EX-16.1 2 novt-ex16_1.htm EX-16.1 EX-16.1

img86413067_0.jpg 

Exhibit 16.1

 

 

 

 

March 15, 2024

Securities and Exchange Commission

100 F Street, N.E.

Washington, DC 20549

 

Commissioners:

 

We have read the statements made by Novanta, Inc. (copy attached), which we understand will be filed with the Securities and Exchange Commission, pursuant to Item 4.01 of Form 8-K of Novanta, Inc. dated March 13, 2024. We agree with the statements concerning our Firm contained therein.

 

 

Very truly yours,

 

 

 

/s/ PricewaterhouseCoopers LLP

Boston, Massachusetts

 

 

 

PricewaterhouseCoopers LLP, 101 Seaport Boulevard, Boston, Massachusetts 02210

T: (617) 530 5000, www.pwc.com/us


img86413067_1.jpg 

Attachment

 

Item 4.01 Changes in Registrant’s Certifying Accountant.

(a) The Audit Committee of the Board of Directors (the “Board”) of Novanta Inc. (the “Company”) has completed a competitive process to recommend the engagement of the Company’s independent registered public accounting firm for the year ending December 31, 2024. Multiple firms were invited to participate in this process, including PricewaterhouseCoopers LLP (“PwC”), which has served as the Company’s independent registered public accounting firm since 2013. As a result of this process, and in order to comply with the requirements of the Business Corporations Act (New Brunswick), on March 13, 2024, the Board, upon the recommendation of the Audit Committee, requested that PwC resign as the Company’s independent registered public accounting firm.
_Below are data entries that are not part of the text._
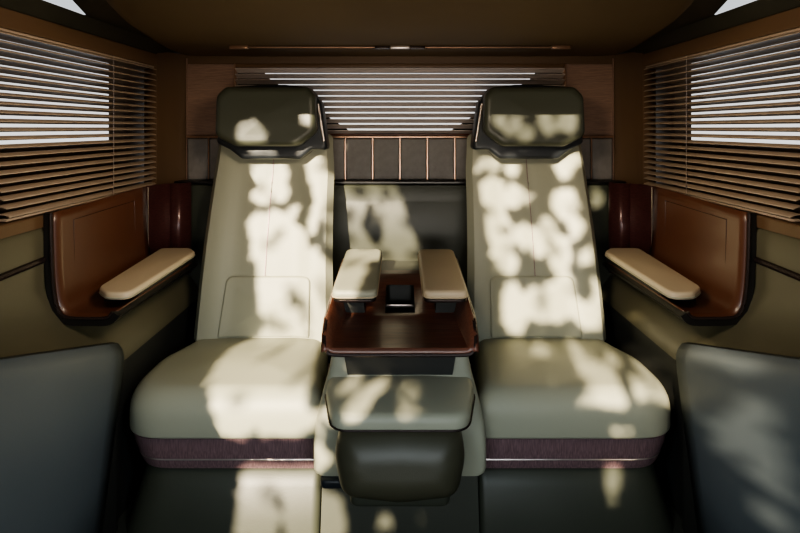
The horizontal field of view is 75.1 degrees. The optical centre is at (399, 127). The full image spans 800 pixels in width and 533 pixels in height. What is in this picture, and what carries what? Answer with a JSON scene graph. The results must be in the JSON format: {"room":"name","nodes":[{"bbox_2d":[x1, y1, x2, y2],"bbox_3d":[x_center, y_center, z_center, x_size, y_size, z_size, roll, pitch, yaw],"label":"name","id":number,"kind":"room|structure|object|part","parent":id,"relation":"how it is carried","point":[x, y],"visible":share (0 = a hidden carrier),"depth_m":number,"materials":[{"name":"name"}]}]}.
{"room":"car interior","nodes":[
{"label":"car interior","id":0,"kind":"room"},
{"bbox_2d":[0,65,143,218],"bbox_3d":[-1.225,-0.015,1.730,0.150,0.670,1.860,0,0,0],"label":"wall","id":1,"kind":"structure","parent":0,"point":[2,210],"depth_m":1.97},
{"bbox_2d":[0,213,43,238],"bbox_3d":[-1.177,0.301,1.965,0.055,0.038,0.990,0,0,0],"label":"trim","id":2,"kind":"structure","parent":1,"relation":"attached to","point":[11,228],"depth_m":1.58,"materials":[{"name":"brown wood"}]},
{"bbox_2d":[0,257,46,280],"bbox_3d":[-1.148,0.440,1.100,0.021,0.053,1.201,0,0,0],"label":"trim","id":3,"kind":"structure","parent":1,"relation":"attached to","point":[22,268],"depth_m":1.57,"materials":[{"name":"brown metal"}]},
{"bbox_2d":[0,28,155,221],"bbox_3d":[-1.184,-0.008,1.951,0.070,0.574,1.022,0,0,0],"label":"window blind","id":4,"kind":"object","parent":1,"relation":"attached to","point":[7,35],"visible":0.98,"depth_m":1.84,"materials":[{"name":"brown wood"}]},
{"bbox_3d":[-1.179,0.275,2.000,0.027,0.009,0.920,0,0,0],"label":"rail","id":5,"kind":"part","parent":4,"relation":"part of","materials":[{"name":"brown wood"}]},
{"bbox_3d":[-1.181,-0.289,1.950,0.038,0.011,1.020,0,0,0],"label":"head rail","id":6,"kind":"part","parent":4,"relation":"part of","materials":[{"name":"brown wood"}]},
{"bbox_3d":[-1.151,-0.007,2.090,0.003,0.565,0.003,0,0,0],"label":"cord","id":7,"kind":"part","parent":4,"relation":"part of","materials":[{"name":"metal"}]},
{"bbox_2d":[0,7,156,65],"bbox_3d":[-1.177,-0.321,1.637,0.055,0.058,1.675,0,0,0],"label":"trim","id":8,"kind":"structure","parent":1,"relation":"attached to","point":[12,20],"depth_m":1.81,"materials":[{"name":"brown wood"}]},
{"bbox_2d":[0,227,198,532],"bbox_3d":[-1.125,0.835,1.580,0.350,1.030,2.160,0,0,0],"label":"trim","id":9,"kind":"structure","parent":1,"relation":"attached to","point":[163,325],"depth_m":1.80,"materials":[{"name":"green leather"}]},
{"bbox_2d":[0,342,123,532],"bbox_3d":[-0.965,0.908,1.149,0.066,0.875,1.298,0,0,0],"label":"lounge seat","id":10,"kind":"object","parent":9,"relation":"attached to","point":[59,408],"depth_m":1.42,"materials":[{"name":"leather"}]},
{"bbox_2d":[73,0,150,38],"bbox_3d":[-0.980,-0.488,2.010,0.360,0.217,1.300,0,0,0],"label":"trim","id":11,"kind":"structure","parent":1,"relation":"attached to","point":[101,10],"depth_m":1.84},
{"bbox_2d":[43,182,197,325],"bbox_3d":[-1.026,0.474,2.078,0.246,0.431,0.818,0,0,0],"label":"armrest","id":12,"kind":"object","parent":1,"relation":"attached to","point":[106,257],"visible":1,"depth_m":1.94,"materials":[{"name":"leather"}]},
{"bbox_3d":[-0.994,0.559,2.049,0.178,0.034,0.622,0,0,0],"label":"armrest","id":13,"kind":"part","parent":12,"relation":"part of","materials":[{"name":"beige leather"}]},
{"bbox_3d":[-1.107,0.474,2.374,0.020,0.431,0.131,0,0,24],"label":"panel","id":14,"kind":"part","parent":12,"relation":"part of","materials":[{"name":"brown wood"}]},
{"bbox_2d":[144,52,185,184],"bbox_3d":[-1.148,-0.025,2.543,0.067,0.690,0.202,0,0,25],"label":"pillar","id":15,"kind":"structure","parent":0,"point":[170,77],"depth_m":2.52,"materials":[{"name":"brown wood"}]},
{"bbox_2d":[0,0,179,53],"bbox_3d":[-1.200,-0.373,1.730,0.200,0.046,1.860,0,0,0],"label":"trim","id":16,"kind":"structure","parent":15,"relation":"attached to","point":[41,9],"depth_m":1.84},
{"bbox_2d":[186,58,187,179],"bbox_3d":[-1.070,-0.035,2.614,0.006,0.630,0.012,0,0,0],"label":"trim","id":17,"kind":"structure","parent":15,"relation":"attached to","point":[186,58],"depth_m":2.61,"materials":[{"name":"brown wood"}]},
{"bbox_2d":[106,0,693,55],"bbox_3d":[0.000,-0.405,2.080,2.256,0.090,1.160,0,0,0],"label":"ceiling","id":18,"kind":"structure","parent":0,"point":[185,27],"depth_m":1.82,"materials":[{"name":"brown"}]},
{"bbox_2d":[229,46,570,48],"bbox_3d":[0.000,-0.354,2.284,1.506,0.014,0.030,0,0,0],"label":"rail","id":19,"kind":"object","parent":18,"relation":"attached to","point":[230,47],"visible":1,"depth_m":2.28,"materials":[{"name":"orange metal"}]},
{"bbox_3d":[-0.385,-0.354,2.279,0.550,0.006,0.006,0,0,0],"label":"rod","id":20,"kind":"part","parent":19,"relation":"part of","materials":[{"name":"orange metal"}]},
{"bbox_3d":[0.385,-0.354,2.279,0.550,0.006,0.006,0,0,0],"label":"rod","id":21,"kind":"part","parent":19,"relation":"part of","materials":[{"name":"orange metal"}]},
{"bbox_2d":[188,184,611,363],"bbox_3d":[0.000,0.812,2.615,2.260,1.075,0.170,0,0,0],"label":"wall","id":22,"kind":"structure","parent":0,"point":[399,221],"depth_m":2.54,"materials":[{"name":"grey leather"}]},
{"bbox_2d":[174,180,625,183],"bbox_3d":[0.000,0.266,2.590,2.200,0.012,0.120,0,0,0],"label":"trim","id":23,"kind":"structure","parent":22,"relation":"on","point":[178,181],"depth_m":2.53,"materials":[{"name":"brown wood"}]},
{"bbox_2d":[186,135,613,179],"bbox_3d":[0.000,0.149,2.619,2.130,0.223,0.062,0,0,0],"label":"wall panel","id":24,"kind":"object","parent":23,"relation":"on","point":[356,157],"visible":0.44,"depth_m":2.60,"materials":[{"name":"grey fabric"}]},
{"bbox_3d":[-1.011,0.156,2.609,0.101,0.208,0.032,0,0,0],"label":"panel","id":25,"kind":"part","parent":24,"relation":"part of","materials":[{"name":"grey fabric"}]},
{"bbox_3d":[-0.889,0.156,2.609,0.131,0.208,0.032,0,0,0],"label":"panel","id":26,"kind":"part","parent":24,"relation":"part of","materials":[{"name":"grey fabric"}]},
{"bbox_3d":[-0.342,0.156,2.609,0.131,0.208,0.032,0,0,0],"label":"panel","id":27,"kind":"part","parent":24,"relation":"part of","materials":[{"name":"grey fabric"}]},
{"bbox_3d":[-0.205,0.156,2.609,0.131,0.208,0.032,0,0,0],"label":"panel","id":28,"kind":"part","parent":24,"relation":"part of","materials":[{"name":"grey fabric"}]},
{"bbox_3d":[-0.068,0.156,2.609,0.131,0.208,0.032,0,0,0],"label":"panel","id":29,"kind":"part","parent":24,"relation":"part of","materials":[{"name":"grey fabric"}]},
{"bbox_3d":[0.000,0.044,2.619,2.130,0.012,0.062,0,0,0],"label":"rail","id":30,"kind":"part","parent":24,"relation":"part of","materials":[{"name":"orange metal"}]},
{"bbox_3d":[0.068,0.156,2.609,0.131,0.208,0.032,0,0,0],"label":"panel","id":31,"kind":"part","parent":24,"relation":"part of","materials":[{"name":"grey fabric"}]},
{"bbox_3d":[0.205,0.156,2.609,0.131,0.208,0.032,0,0,0],"label":"panel","id":32,"kind":"part","parent":24,"relation":"part of","materials":[{"name":"grey fabric"}]},
{"bbox_3d":[0.342,0.156,2.609,0.131,0.208,0.032,0,0,0],"label":"panel","id":33,"kind":"part","parent":24,"relation":"part of","materials":[{"name":"grey fabric"}]},
{"bbox_3d":[0.889,0.156,2.609,0.131,0.208,0.032,0,0,0],"label":"panel","id":34,"kind":"part","parent":24,"relation":"part of","materials":[{"name":"grey fabric"}]},
{"bbox_3d":[1.011,0.156,2.609,0.101,0.208,0.032,0,0,0],"label":"panel","id":35,"kind":"part","parent":24,"relation":"part of","materials":[{"name":"grey fabric"}]},
{"bbox_2d":[115,494,684,532],"bbox_3d":[0.000,1.375,0.850,2.700,0.050,4.100,0,0,0],"label":"floor","id":36,"kind":"structure","parent":0,"point":[123,520],"depth_m":1.80,"materials":[{"name":"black carpet"}]},
{"bbox_2d":[127,85,333,532],"bbox_3d":[-0.602,0.575,2.104,0.702,1.547,0.828,0,0,0],"label":"lounge seat","id":37,"kind":"object","parent":36,"relation":"on","point":[223,426],"visible":0.94,"depth_m":2.06,"materials":[{"name":"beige leather"}]},
{"bbox_2d":[129,338,327,438],"bbox_3d":[-0.602,0.950,2.007,0.702,0.156,0.585,0,0,0],"label":"seat cushion","id":38,"kind":"object","parent":37,"relation":"on","point":[209,388],"depth_m":1.75,"materials":[{"name":"leather"}]},
{"bbox_3d":[-0.603,1.088,2.006,0.677,0.114,0.549,0,0,0],"label":"trim","id":39,"kind":"part","parent":37,"relation":"part of","materials":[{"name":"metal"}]},
{"bbox_3d":[-0.580,0.767,2.236,0.389,0.245,0.075,0,0,0],"label":"lumbar panel","id":40,"kind":"part","parent":37,"relation":"part of","materials":[{"name":"leather"}]},
{"bbox_3d":[-0.589,0.466,2.360,0.607,0.888,0.316,0,0,0],"label":"backrest","id":41,"kind":"part","parent":37,"relation":"part of","materials":[{"name":"leather"}]},
{"bbox_2d":[215,87,317,145],"bbox_3d":[-0.589,-0.051,2.321,0.444,0.264,0.117,0,0,0],"label":"cushion","id":42,"kind":"object","parent":37,"relation":"on","point":[245,116],"depth_m":2.27,"materials":[{"name":"green leather"}]},
{"bbox_2d":[314,249,485,532],"bbox_3d":[0.000,0.935,1.943,0.552,0.826,0.955,0,0,0],"label":"console","id":43,"kind":"object","parent":36,"relation":"on","point":[400,437],"visible":1,"depth_m":1.67,"materials":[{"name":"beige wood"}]},
{"bbox_3d":[-0.156,0.577,2.014,0.150,0.044,0.463,0,0,0],"label":"armrest","id":44,"kind":"part","parent":43,"relation":"part of","materials":[{"name":"brown metal"}]},
{"bbox_3d":[-0.156,0.554,2.013,0.156,0.064,0.475,0,0,0],"label":"armrest","id":45,"kind":"part","parent":43,"relation":"part of","materials":[{"name":"leather"}]},
{"bbox_2d":[321,258,478,356],"bbox_3d":[0.000,0.635,1.920,0.503,0.166,0.600,0,0,0],"label":"tray","id":46,"kind":"object","parent":43,"relation":"on","point":[428,311],"depth_m":1.81,"materials":[{"name":"brown wood"}]},
{"bbox_3d":[0.000,0.906,1.722,0.552,0.384,0.165,0,0,0],"label":"panel","id":47,"kind":"part","parent":43,"relation":"part of","materials":[{"name":"leather"}]},
{"bbox_2d":[326,376,473,429],"bbox_3d":[0.000,0.846,1.647,0.475,0.075,0.285,0,0,0],"label":"cushion","id":48,"kind":"object","parent":43,"relation":"on","point":[352,402],"depth_m":1.57,"materials":[{"name":"leather"}]},
{"bbox_3d":[0.156,0.554,2.013,0.156,0.064,0.475,0,0,0],"label":"armrest","id":49,"kind":"part","parent":43,"relation":"part of","materials":[{"name":"beige leather"}]},
{"bbox_3d":[0.156,0.577,2.014,0.150,0.044,0.463,0,0,0],"label":"armrest","id":50,"kind":"part","parent":43,"relation":"part of","materials":[{"name":"brown metal"}]},
{"bbox_2d":[466,85,672,532],"bbox_3d":[0.602,0.575,2.104,0.702,1.547,0.828,0,0,0],"label":"lounge seat","id":51,"kind":"object","parent":36,"relation":"on","point":[576,426],"visible":0.95,"depth_m":2.05,"materials":[{"name":"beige leather"}]},
{"bbox_2d":[482,87,584,145],"bbox_3d":[0.589,-0.051,2.321,0.444,0.264,0.117,0,0,0],"label":"cushion","id":52,"kind":"object","parent":51,"relation":"on","point":[511,116],"depth_m":2.27,"materials":[{"name":"green leather"}]},
{"bbox_3d":[0.580,0.767,2.236,0.389,0.245,0.075,0,0,0],"label":"lumbar panel","id":53,"kind":"part","parent":51,"relation":"part of","materials":[{"name":"leather"}]},
{"bbox_3d":[0.589,0.466,2.360,0.607,0.888,0.316,0,0,0],"label":"backrest","id":54,"kind":"part","parent":51,"relation":"part of","materials":[{"name":"leather"}]},
{"bbox_3d":[0.603,1.088,2.006,0.677,0.114,0.549,0,0,0],"label":"trim","id":55,"kind":"part","parent":51,"relation":"part of","materials":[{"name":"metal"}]},
{"bbox_2d":[472,338,670,438],"bbox_3d":[0.602,0.950,2.007,0.702,0.156,0.585,0,0,0],"label":"seat cushion","id":56,"kind":"object","parent":51,"relation":"on","point":[527,388],"depth_m":1.75,"materials":[{"name":"leather"}]},
{"bbox_2d":[238,73,561,129],"bbox_3d":[0.000,-0.175,2.678,2.240,0.430,0.045,0,0,0],"label":"wall","id":57,"kind":"structure","parent":0,"point":[238,73],"depth_m":2.65,"materials":[{"name":"brown wood"}]},
{"bbox_2d":[188,64,233,135],"bbox_3d":[-0.955,-0.139,2.643,0.240,0.367,0.055,0,0,0],"label":"trim","id":58,"kind":"structure","parent":57,"relation":"attached to","point":[205,81],"depth_m":2.62,"materials":[{"name":"brown wood"}]},
{"bbox_2d":[186,55,613,63],"bbox_3d":[0.000,-0.348,2.632,2.160,0.053,0.035,0,0,0],"label":"trim","id":59,"kind":"structure","parent":57,"relation":"attached to","point":[191,59],"depth_m":2.62,"materials":[{"name":"brown wood"}]},
{"bbox_2d":[234,64,565,134],"bbox_3d":[0.000,-0.142,2.624,1.668,0.359,0.051,0,0,0],"label":"window blind","id":60,"kind":"object","parent":57,"relation":"attached to","point":[238,68],"visible":0.52,"depth_m":2.62,"materials":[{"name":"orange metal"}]},
{"bbox_3d":[-0.830,-0.143,2.628,0.008,0.358,0.044,0,0,0],"label":"frame","id":61,"kind":"part","parent":60,"relation":"part of","materials":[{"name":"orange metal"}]},
{"bbox_3d":[0.000,-0.312,2.629,1.652,0.020,0.042,0,0,0],"label":"head rail","id":62,"kind":"part","parent":60,"relation":"part of","materials":[{"name":"brown wood"}]},
{"bbox_3d":[0.000,0.034,2.624,1.652,0.007,0.032,0,0,0],"label":"rail","id":63,"kind":"part","parent":60,"relation":"part of","materials":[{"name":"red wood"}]},
{"bbox_3d":[0.830,-0.143,2.628,0.008,0.358,0.044,0,0,0],"label":"frame","id":64,"kind":"part","parent":60,"relation":"part of","materials":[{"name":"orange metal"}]},
{"bbox_2d":[566,64,611,135],"bbox_3d":[0.955,-0.139,2.643,0.240,0.367,0.055,0,0,0],"label":"trim","id":65,"kind":"structure","parent":57,"relation":"attached to","point":[593,81],"depth_m":2.62,"materials":[{"name":"brown wood"}]},
{"bbox_2d":[614,52,655,184],"bbox_3d":[1.148,-0.025,2.543,0.067,0.690,0.202,0,0,-25],"label":"pillar","id":66,"kind":"structure","parent":0,"point":[629,77],"depth_m":2.53,"materials":[{"name":"brown wood"}]},
{"bbox_2d":[612,58,613,179],"bbox_3d":[1.070,-0.035,2.614,0.006,0.630,0.012,0,0,0],"label":"trim","id":67,"kind":"structure","parent":66,"relation":"attached to","point":[612,58],"depth_m":2.61,"materials":[{"name":"brown wood"}]},
{"bbox_2d":[620,0,799,53],"bbox_3d":[1.200,-0.373,1.730,0.200,0.046,1.860,0,0,0],"label":"trim","id":68,"kind":"structure","parent":66,"relation":"attached to","point":[758,9],"depth_m":1.84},
{"bbox_2d":[656,65,799,218],"bbox_3d":[1.225,-0.015,1.730,0.150,0.670,1.860,0,0,0],"label":"wall","id":69,"kind":"structure","parent":0,"point":[797,210],"depth_m":1.97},
{"bbox_2d":[602,182,756,325],"bbox_3d":[1.026,0.474,2.078,0.246,0.431,0.818,0,0,0],"label":"armrest","id":70,"kind":"object","parent":69,"relation":"attached to","point":[693,257],"visible":1,"depth_m":1.94,"materials":[{"name":"leather"}]},
{"bbox_3d":[1.107,0.474,2.374,0.020,0.431,0.131,0,0,-24],"label":"panel","id":71,"kind":"part","parent":70,"relation":"part of","materials":[{"name":"brown wood"}]},
{"bbox_3d":[0.994,0.559,2.049,0.178,0.034,0.622,0,0,0],"label":"armrest","id":72,"kind":"part","parent":70,"relation":"part of","materials":[{"name":"beige leather"}]},
{"bbox_2d":[649,0,726,38],"bbox_3d":[0.980,-0.488,2.010,0.360,0.217,1.300,0,0,0],"label":"trim","id":73,"kind":"structure","parent":69,"relation":"attached to","point":[698,10],"depth_m":1.84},
{"bbox_2d":[601,227,799,532],"bbox_3d":[1.125,0.835,1.580,0.350,1.030,2.160,0,0,0],"label":"trim","id":74,"kind":"structure","parent":69,"relation":"attached to","point":[636,325],"depth_m":1.80,"materials":[{"name":"green leather"}]},
{"bbox_2d":[676,342,799,532],"bbox_3d":[0.965,0.908,1.149,0.066,0.875,1.298,0,0,0],"label":"seat","id":75,"kind":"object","parent":74,"relation":"attached to","point":[741,408],"depth_m":1.42,"materials":[{"name":"leather"}]},
{"bbox_2d":[643,7,799,65],"bbox_3d":[1.177,-0.321,1.637,0.055,0.058,1.675,0,0,0],"label":"trim","id":76,"kind":"structure","parent":69,"relation":"attached to","point":[787,20],"depth_m":1.81,"materials":[{"name":"brown wood"}]},
{"bbox_2d":[644,28,799,221],"bbox_3d":[1.184,-0.008,1.951,0.070,0.574,1.022,0,0,0],"label":"window blind","id":77,"kind":"object","parent":69,"relation":"attached to","point":[792,35],"visible":0.99,"depth_m":1.85,"materials":[{"name":"brown wood"}]},
{"bbox_3d":[1.151,-0.007,2.090,0.003,0.565,0.003,0,0,0],"label":"cord","id":78,"kind":"part","parent":77,"relation":"part of","materials":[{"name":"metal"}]},
{"bbox_3d":[1.181,-0.289,1.950,0.038,0.011,1.020,0,0,0],"label":"head rail","id":79,"kind":"part","parent":77,"relation":"part of","materials":[{"name":"brown wood"}]},
{"bbox_3d":[1.179,0.275,2.000,0.027,0.009,0.920,0,0,0],"label":"rail","id":80,"kind":"part","parent":77,"relation":"part of","materials":[{"name":"brown wood"}]},
{"bbox_2d":[753,257,799,280],"bbox_3d":[1.148,0.440,1.100,0.021,0.053,1.201,0,0,0],"label":"trim","id":81,"kind":"structure","parent":69,"relation":"attached to","point":[777,268],"depth_m":1.57,"materials":[{"name":"brown wood"}]},
{"bbox_2d":[756,213,799,238],"bbox_3d":[1.177,0.301,1.965,0.055,0.038,0.990,0,0,0],"label":"trim","id":82,"kind":"structure","parent":69,"relation":"attached to","point":[788,228],"depth_m":1.58,"materials":[{"name":"brown wood"}]}
]}
Effective as of March 14, 2024, the Board approved the engagement of Deloitte & Touche LLP (“Deloitte”) as the Company’s independent registered public accounting firm.

PwC’s reports on the Company’s consolidated financial statements as of and for the fiscal years ended December 31, 2023 and December 31, 2022 did not contain an adverse opinion or a disclaimer of opinion and were not qualified or modified as to uncertainty, audit scope or accounting principles.

During the fiscal years ended December 31, 2023 and December 31, 2022, and the subsequent interim period through March 13, 2024, there were no “disagreements” (as that term is defined in Item 304(a)(1)(iv) of Regulation S-K and related instructions) between the Company and PwC on any matter of accounting principles or practices, financial statement disclosure, or auditing scope or procedure, any of which that, if not resolved to the satisfaction of PwC, would have caused PwC to make reference to the subject matter of the disagreement in their reports on the financial statements for such years.

During the fiscal years ended December 31, 2023 and December 31, 2022, and the subsequent interim period through March 13, 2024, there were no “reportable events” (as that term is defined in Item 304(a)(1)(v) of Regulation S-K).

The Company provided PwC with a copy of the disclosures it is making in this Current Report on Form 8-K. The Company requested that PwC furnish a letter addressed to the Securities and Exchange Commission stating whether or not it agrees with the statements made herein. A copy of PwC’s letter dated March 15, 2024, is attached as Exhibit 16.1 hereto.

(b) During the fiscal years ended December 31, 2023 and December 31, 2022, and the subsequent interim period through March 14, 2024, neither the Company nor anyone acting on its behalf has consulted with Deloitte with respect to (i) the application of accounting principles to a specified transaction, either completed or proposed, or the type of audit opinion that might be rendered on the Company’s consolidated financial statements, and neither a written report nor oral advice was provided to the Company that Deloitte concluded was an important factor considered by the Company in reaching a decision as to any accounting, auditing, or financial reporting issue or (ii) any matter that was either the subject of a “disagreement” or “reportable event” (as those terms are defined in Item 304(a)(1) of Regulation S-K).